Records from a collection
--------------------------------------------------

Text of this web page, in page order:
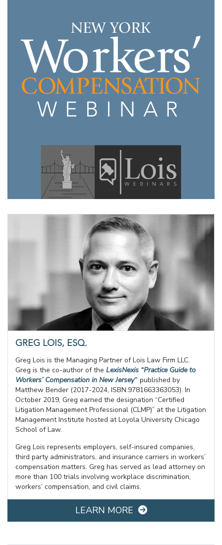
GREG LOIS, ESQ.
Greg Lois is the Managing Partner of Lois Law Firm LLC.
Greg is the co-author of the LexisNexis “Practice Guide to
Workers’ Compensation in New Jersey” published by
Matthew Bender (2017-2024, ISBN:9781663363053). In
October 2019, Greg earned the designation “Certified
Litigation Management Professional (CLMP)” at the Litigation
Management Institute hosted at Loyola University Chicago
School of Law.
Greg Lois represents employers, self-insured companies,
third party administrators, and insurance carriers in workers’
compensation matters. Greg has served as lead attorney on
more than 100 trials involving workplace discrimination,
workers’ compensation, and civil claims.
LEARN MORE
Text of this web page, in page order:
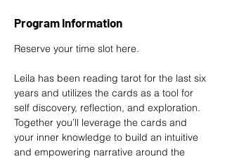
Program Information
Reserve your time slot here.
Leila has been reading tarot for the last six
years and utilizes the cards as a tool for
self discovery, reflection, and exploration.
Together you’ll leverage the cards and
your inner knowledge to build an intuitive
and empowering narrative around the
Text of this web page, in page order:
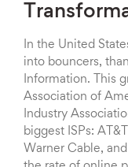
In the United
into bouncers,
Information. This
Association of
Industry
biggest ISPs:
Warner Cable,
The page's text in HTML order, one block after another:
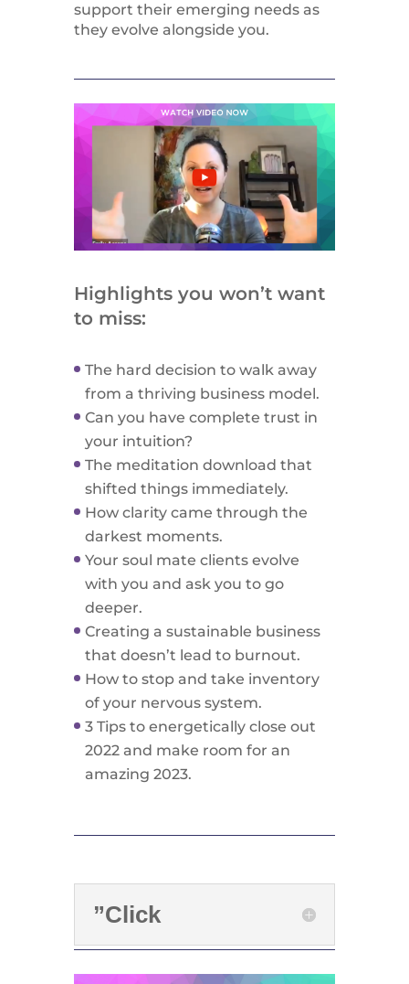
support their emerging needs as
they evolve alongside you.
Highlights you won’t want
to miss:
The hard decision to walk away
from a thriving business model.
Can you have complete trust in
your intuition?
The meditation download that
shifted things immediately.
How clarity came through the
darkest moments.
Your soul mate clients evolve
with you and ask you to go
deeper.
Creating a sustainable business
that doesn’t lead to burnout.
How to stop and take inventory
of your nervous system.
3 Tips to energetically close out
2022 and make room for an
amazing 2023.
”Click
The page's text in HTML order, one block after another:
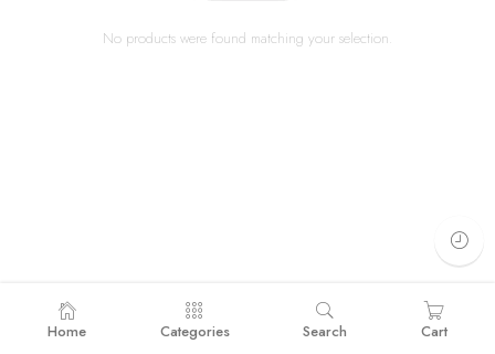
No products were found matching your selection.
Home Categories Search Cart
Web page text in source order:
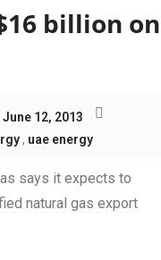
billion on
12, 2013
, uae energy
says it expects to
natural gas export
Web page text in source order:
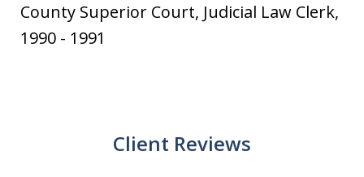
County Superior Court, Judicial Law Clerk,
1990 - 1991
Client Reviews
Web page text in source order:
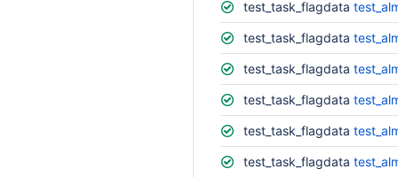
test_task_flagdata
test_task_flagdata
test_task_flagdata
test_task_flagdata
test_task_flagdata
test_task_flagdata
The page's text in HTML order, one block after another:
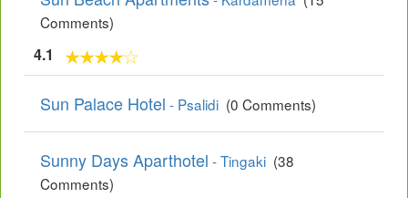
Comments)
4.1
Sun Palace Hotel - Psalidi (0 Comments)
Sunny Days Aparthotel - Tingaki (38
Comments)
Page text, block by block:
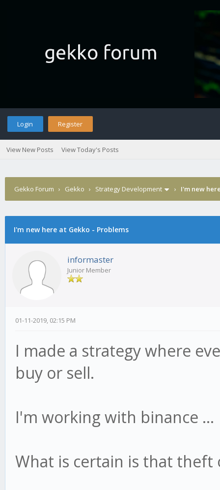
Login Register
View New Posts View Today's Posts
Gekko Forum › Gekko › Strategy Development › I'm new
I'm new here at Gekko - Problems
informaster
Junior Member
01-11-2019, 02:15 PM
I made a strategy where
buy or sell.
I'm working with binance ...
What is certain is that theft
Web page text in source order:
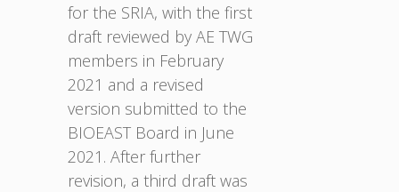
for the SRIA, with the first
draft reviewed by AE TWG
members in February
2021 and a revised
version submitted to the
BIOEAST Board in June
2021. After further
revision, a third draft was
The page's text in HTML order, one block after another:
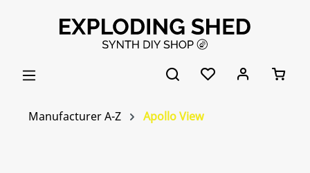
Skip to main content
Manufacturer A-Z Apollo View
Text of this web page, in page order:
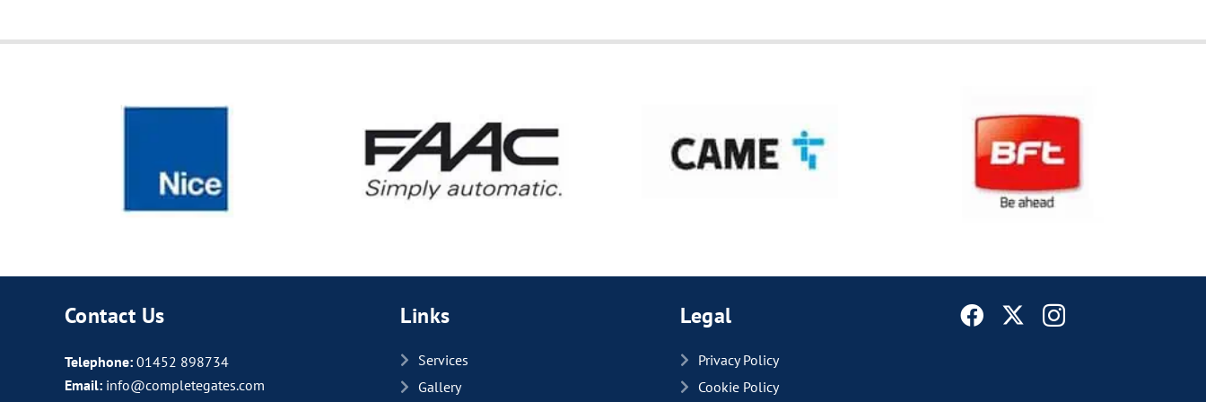
Contact Us
Telephone: 01452 898734
Email: info@completegates.com
Links
Services
Gallery
Legal
Privacy Policy
Cookie Policy
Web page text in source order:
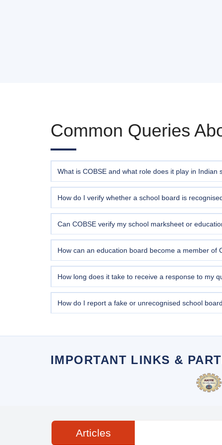
Common Queries
What is COBSE and what role does it play in Indian
TheCouncil of Boards of School Education in
recognised Boards of School Education —
promoting standardisation, and advocating policy
How do I verify whether a school board is
You can check theofficial COBSE List of
verification query using the form above, providing
Can COBSE verify my school marksheet or
Yes. COBSE providesmarksheet and certificate
form above or visit our office in New Delhi with
How can an education board become a member of
Education boards seeking COBSE membership
Submit your membership enquiry via the query
How long does it take to receive a response to my
General queries submitted through the form are
you are encouraged to call our helpline at011-
How do I report a fake or unrecognised school
necessary.
IMPORTANT LINKS &
Articles
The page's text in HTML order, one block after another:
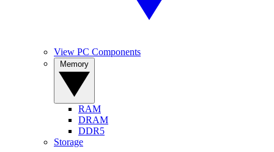
View PC Components
RAM
DRAM
DDR5
Storage
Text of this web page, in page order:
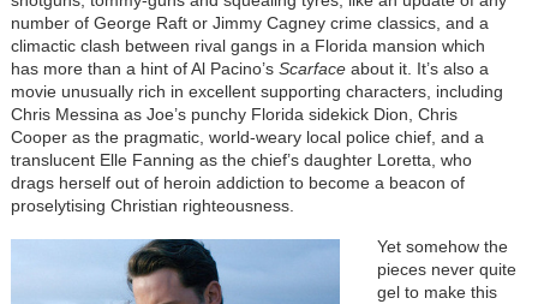
number of George Raft or Jimmy Cagney crime classics, and a
climactic clash between rival gangs in a Florida mansion which
has more than a hint of Al Pacino’s Scarface about it. It’s also a
movie unusually rich in excellent supporting characters, including
Chris Messina as Joe’s punchy Florida sidekick Dion, Chris
Cooper as the pragmatic, world-weary local police chief, and a
translucent Elle Fanning as the chief’s daughter Loretta, who
drags herself out of heroin addiction to become a beacon of
proselytising Christian righteousness.
Yet somehow the
pieces never quite
gel to make this
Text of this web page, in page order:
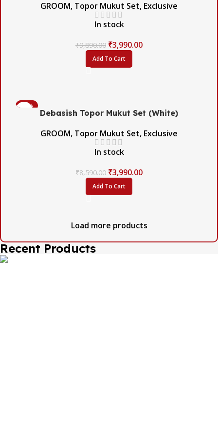
GROOM, Topor Mukut Set, Exclusive
In stock
₹9,890.00 ₹3,990.00
Add To Cart
-54%
Debasish Topor Mukut Set (White)
GROOM, Topor Mukut Set, Exclusive
In stock
₹8,590.00 ₹3,990.00
Add To Cart
Load more products
Recent Products
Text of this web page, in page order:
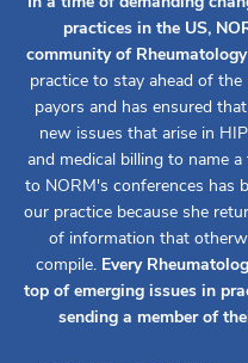
practices in the US,
community of
practice to stay ahead of
payors and has ensured
new issues that arise in
and medical billing to name
to NORM's conferences has
our practice because she
of information that
compile. Every
top of emerging issues in
sending a member of
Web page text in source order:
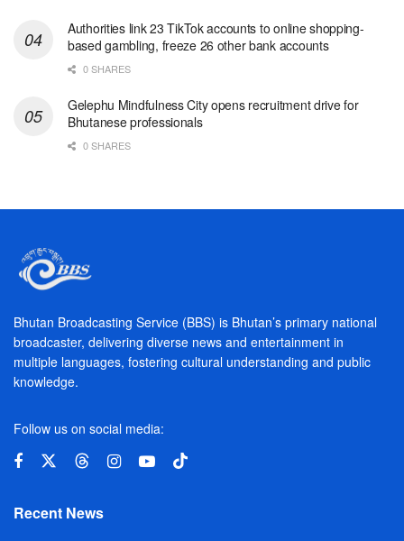
Authorities link 23 TikTok accounts to online shopping-
based gambling, freeze 26 other bank accounts
0 SHARES
Gelephu Mindfulness City opens recruitment drive for
Bhutanese professionals
0 SHARES
Bhutan Broadcasting Service (BBS) is Bhutan’s primary national
broadcaster, delivering diverse news and entertainment in
multiple languages, fostering cultural understanding and public
knowledge.
Follow us on social media:
Recent News
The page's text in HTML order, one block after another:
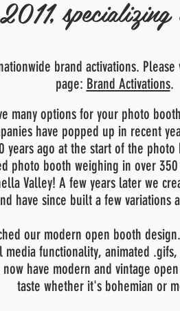
brand activations.
page: Brand Activations.
many options for your photo
have popped up in recent
years ago at the start of the
photo booth weighing in over
Valley! A few years later we
have since built a few variations
our modern open booth
media functionality, animated
now have modern and vintage
taste whether it's bohemian or
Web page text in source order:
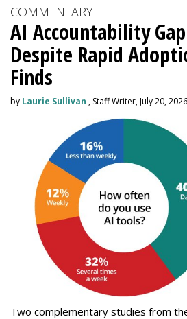
COMMENTARY
AI Accountability
Despite Rapid
Finds
by Laurie Sullivan , Staff Writer, July 20, 2026
Two complementary studies from
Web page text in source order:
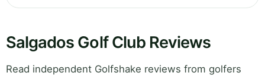
Salgados Golf Club Reviews
Read independent Golfshake reviews from golfers
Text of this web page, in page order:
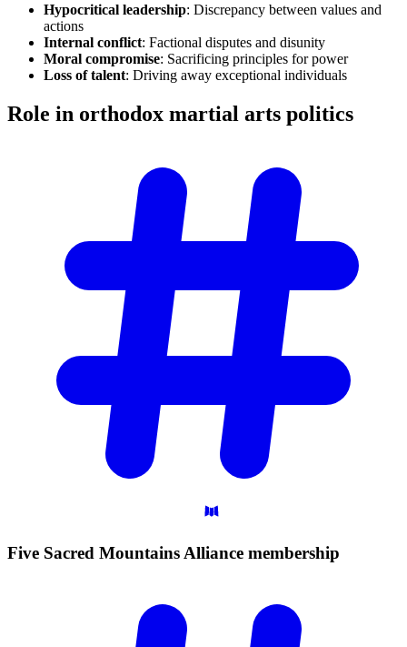
Hypocritical leadership: Discrepancy between values and
actions
Internal conflict: Factional disputes and disunity
Moral compromise: Sacrificing principles for power
Loss of talent: Driving away exceptional individuals
Role in orthodox martial arts politics
Five Sacred Mountains Alliance membership
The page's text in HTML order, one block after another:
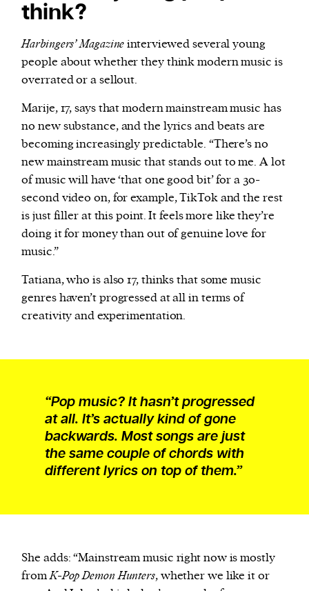
think?
Harbingers’ Magazineinterviewed several young
people about whether they think modern music is
overrated or a sellout.
Marije, 17, says that modern mainstream music has
no new substance, and the lyrics and beats are
becoming increasingly predictable. “There’s no
new mainstream music that stands out to me. A lot
of music will have ‘that one good bit’ for a 30-
second video on, for example, TikTok and the rest
is just filler at this point. It feels more like they’re
doing it for money than out of genuine love for
music.”
Tatiana, who is also 17, thinks that some music
genres haven’t progressed at all in terms of
creativity and experimentation.
“Pop music? It hasn’t progressed
at all. It’s actually kind of gone
backwards. Most songs are just
the same couple of chords with
different lyrics on top of them.”
She adds: “Mainstream music right now is mostly
fromK-Pop Demon Hunters, whether we like it or
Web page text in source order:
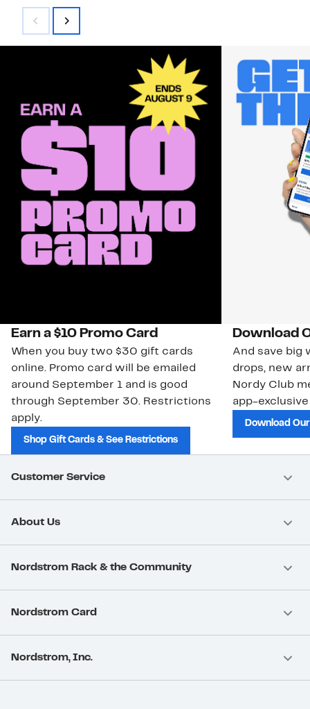
Earn a $10 Promo Card
When you buy two $30 gift cards
online. Promo card will be emailed
around September 1 and is good
through September 30. Restrictions
apply.
Shop Gift Cards & See Restrictions
Download
And save big
drops, new
Nordy Club
app-
Download
Customer Service
About Us
Nordstrom Rack & the Community
Nordstrom Card
Nordstrom, Inc.
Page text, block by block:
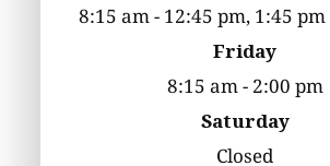
8:15 am - 12:45 pm, 1:45
Friday
8:15 am - 2:00 pm
Saturday
Closed
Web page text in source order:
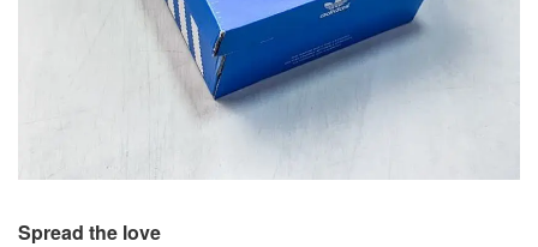
Spread the love

--------------------------------------------------

DIRECTIONS FOR THIS TASK
For each entry, copy the text exactly and leave out any image it carries.

EXPECTED ANSWER
Text of this web page, in page order:
GREG LOIS, ESQ.
Greg Lois is the Managing Partner of Lois Law Firm LLC.
Greg is the co-author of the LexisNexis “Practice Guide to
Workers’ Compensation in New Jersey” published by
Matthew Bender (2017-2024, ISBN:9781663363053). In
October 2019, Greg earned the designation “Certified
Litigation Management Professional (CLMP)” at the Litigation
Management Institute hosted at Loyola University Chicago
School of Law.
Greg Lois represents employers, self-insured companies,
third party administrators, and insurance carriers in workers’
compensation matters. Greg has served as lead attorney on
more than 100 trials involving workplace discrimination,
workers’ compensation, and civil claims.
LEARN MORE
Text of this web page, in page order:
Program Information
Reserve your time slot here.
Leila has been reading tarot for the last six
years and utilizes the cards as a tool for
self discovery, reflection, and exploration.
Together you’ll leverage the cards and
your inner knowledge to build an intuitive
and empowering narrative around the
Text of this web page, in page order:
In the United
into bouncers,
Information. This
Association of
Industry
biggest ISPs:
Warner Cable,
The page's text in HTML order, one block after another:
support their emerging needs as
they evolve alongside you.
Highlights you won’t want
to miss:
The hard decision to walk away
from a thriving business model.
Can you have complete trust in
your intuition?
The meditation download that
shifted things immediately.
How clarity came through the
darkest moments.
Your soul mate clients evolve
with you and ask you to go
deeper.
Creating a sustainable business
that doesn’t lead to burnout.
How to stop and take inventory
of your nervous system.
3 Tips to energetically close out
2022 and make room for an
amazing 2023.
”Click
The page's text in HTML order, one block after another:
No products were found matching your selection.
Home Categories Search Cart
Web page text in source order:
billion on
12, 2013
, uae energy
says it expects to
natural gas export
Web page text in source order:
County Superior Court, Judicial Law Clerk,
1990 - 1991
Client Reviews
Web page text in source order:
test_task_flagdata
test_task_flagdata
test_task_flagdata
test_task_flagdata
test_task_flagdata
test_task_flagdata
The page's text in HTML order, one block after another:
Comments)
4.1
Sun Palace Hotel - Psalidi (0 Comments)
Sunny Days Aparthotel - Tingaki (38
Comments)
Page text, block by block:
Login Register
View New Posts View Today's Posts
Gekko Forum › Gekko › Strategy Development › I'm new
I'm new here at Gekko - Problems
informaster
Junior Member
01-11-2019, 02:15 PM
I made a strategy where
buy or sell.
I'm working with binance ...
What is certain is that theft
Web page text in source order:
for the SRIA, with the first
draft reviewed by AE TWG
members in February
2021 and a revised
version submitted to the
BIOEAST Board in June
2021. After further
revision, a third draft was
The page's text in HTML order, one block after another:
Skip to main content
Manufacturer A-Z Apollo View
Text of this web page, in page order:
Contact Us
Telephone: 01452 898734
Email: info@completegates.com
Links
Services
Gallery
Legal
Privacy Policy
Cookie Policy
Web page text in source order:
Common Queries
What is COBSE and what role does it play in Indian
TheCouncil of Boards of School Education in
recognised Boards of School Education —
promoting standardisation, and advocating policy
How do I verify whether a school board is
You can check theofficial COBSE List of
verification query using the form above, providing
Can COBSE verify my school marksheet or
Yes. COBSE providesmarksheet and certificate
form above or visit our office in New Delhi with
How can an education board become a member of
Education boards seeking COBSE membership
Submit your membership enquiry via the query
How long does it take to receive a response to my
General queries submitted through the form are
you are encouraged to call our helpline at011-
How do I report a fake or unrecognised school
necessary.
IMPORTANT LINKS &
Articles
The page's text in HTML order, one block after another:
View PC Components
RAM
DRAM
DDR5
Storage
Text of this web page, in page order:
number of George Raft or Jimmy Cagney crime classics, and a
climactic clash between rival gangs in a Florida mansion which
has more than a hint of Al Pacino’s Scarface about it. It’s also a
movie unusually rich in excellent supporting characters, including
Chris Messina as Joe’s punchy Florida sidekick Dion, Chris
Cooper as the pragmatic, world-weary local police chief, and a
translucent Elle Fanning as the chief’s daughter Loretta, who
drags herself out of heroin addiction to become a beacon of
proselytising Christian righteousness.
Yet somehow the
pieces never quite
gel to make this
Text of this web page, in page order:
GROOM, Topor Mukut Set, Exclusive
In stock
₹9,890.00 ₹3,990.00
Add To Cart
-54%
Debasish Topor Mukut Set (White)
GROOM, Topor Mukut Set, Exclusive
In stock
₹8,590.00 ₹3,990.00
Add To Cart
Load more products
Recent Products
Text of this web page, in page order:
practices in the US,
community of
practice to stay ahead of
payors and has ensured
new issues that arise in
and medical billing to name
to NORM's conferences has
our practice because she
of information that
compile. Every
top of emerging issues in
sending a member of
Web page text in source order:
Authorities link 23 TikTok accounts to online shopping-
based gambling, freeze 26 other bank accounts
0 SHARES
Gelephu Mindfulness City opens recruitment drive for
Bhutanese professionals
0 SHARES
Bhutan Broadcasting Service (BBS) is Bhutan’s primary national
broadcaster, delivering diverse news and entertainment in
multiple languages, fostering cultural understanding and public
knowledge.
Follow us on social media:
Recent News
The page's text in HTML order, one block after another:
brand activations.
page: Brand Activations.
many options for your photo
have popped up in recent
years ago at the start of the
photo booth weighing in over
Valley! A few years later we
have since built a few variations
our modern open booth
media functionality, animated
now have modern and vintage
taste whether it's bohemian or
Web page text in source order:
COMMENTARY
AI Accountability
Despite Rapid
Finds
by Laurie Sullivan , Staff Writer, July 20, 2026
Two complementary studies from
Web page text in source order:
Salgados Golf Club Reviews
Read independent Golfshake reviews from golfers
Text of this web page, in page order:
Hypocritical leadership: Discrepancy between values and
actions
Internal conflict: Factional disputes and disunity
Moral compromise: Sacrificing principles for power
Loss of talent: Driving away exceptional individuals
Role in orthodox martial arts politics
Five Sacred Mountains Alliance membership
The page's text in HTML order, one block after another:
think?
Harbingers’ Magazineinterviewed several young
people about whether they think modern music is
overrated or a sellout.
Marije, 17, says that modern mainstream music has
no new substance, and the lyrics and beats are
becoming increasingly predictable. “There’s no
new mainstream music that stands out to me. A lot
of music will have ‘that one good bit’ for a 30-
second video on, for example, TikTok and the rest
is just filler at this point. It feels more like they’re
doing it for money than out of genuine love for
music.”
Tatiana, who is also 17, thinks that some music
genres haven’t progressed at all in terms of
creativity and experimentation.
“Pop music? It hasn’t progressed
at all. It’s actually kind of gone
backwards. Most songs are just
the same couple of chords with
different lyrics on top of them.”
She adds: “Mainstream music right now is mostly
fromK-Pop Demon Hunters, whether we like it or
Web page text in source order:
Earn a $10 Promo Card
When you buy two $30 gift cards
online. Promo card will be emailed
around September 1 and is good
through September 30. Restrictions
apply.
Shop Gift Cards & See Restrictions
Download
And save big
drops, new
Nordy Club
app-
Download
Customer Service
About Us
Nordstrom Rack & the Community
Nordstrom Card
Nordstrom, Inc.
Page text, block by block:
8:15 am - 12:45 pm, 1:45
Friday
8:15 am - 2:00 pm
Saturday
Closed
Web page text in source order:
Spread the love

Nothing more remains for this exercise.